### Data supplied
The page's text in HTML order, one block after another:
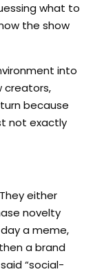
what to
the show
into
creators,
because
not exactly
either
novelty
a meme,
a brand
“social-
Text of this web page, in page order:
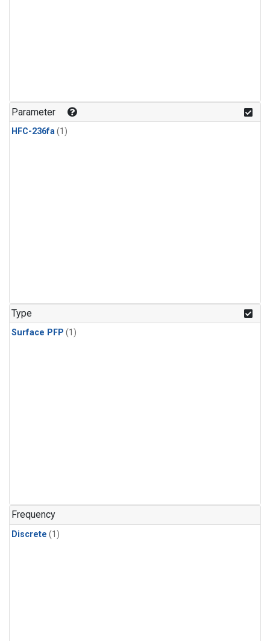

### Work instructions
None of the pictures should be carried over when the data above is transcribed exactly.

### Task result
The page's text in HTML order, one block after another:
what to
the show
into
creators,
because
not exactly
either
novelty
a meme,
a brand
“social-
Text of this web page, in page order:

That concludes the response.